> [What you will do] The lines from the one containing "string FaunaDB.Errors.QueryError.Description [get]" through the end of the entries are what to output; reproduce them exactly and add nothing.

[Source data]
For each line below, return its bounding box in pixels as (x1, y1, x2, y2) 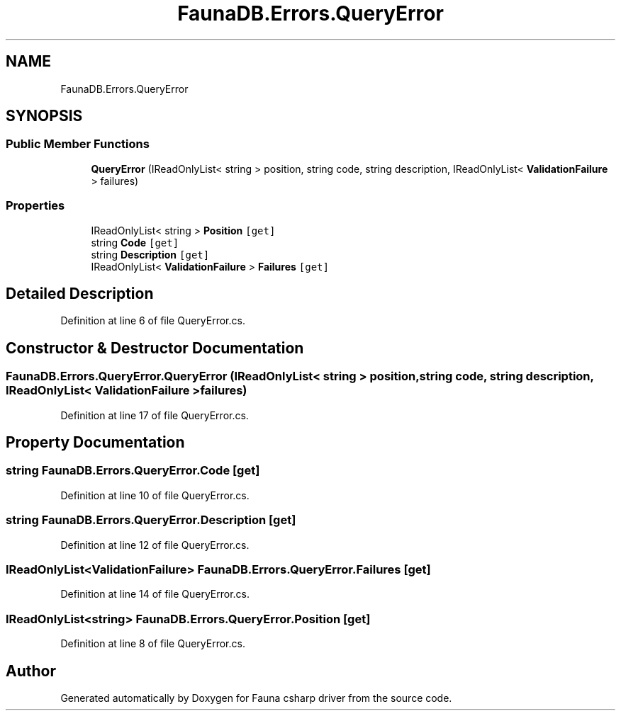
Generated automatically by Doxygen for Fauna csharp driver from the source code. (60, 691, 452, 704)
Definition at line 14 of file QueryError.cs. (60, 588, 250, 601)
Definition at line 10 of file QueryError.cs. (60, 489, 250, 501)
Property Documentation (6, 433, 185, 452)
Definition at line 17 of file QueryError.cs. (60, 409, 249, 421)
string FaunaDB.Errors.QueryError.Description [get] (6, 513, 296, 528)
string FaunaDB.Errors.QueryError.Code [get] (6, 463, 260, 478)
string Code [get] (91, 236, 179, 249)

> [Written answer]
string FaunaDB.Errors.QueryError.Description [get] (6, 513, 296, 528)
string FaunaDB.Errors.QueryError.Code [get] (6, 463, 260, 478)
string Code [get] (91, 236, 179, 249)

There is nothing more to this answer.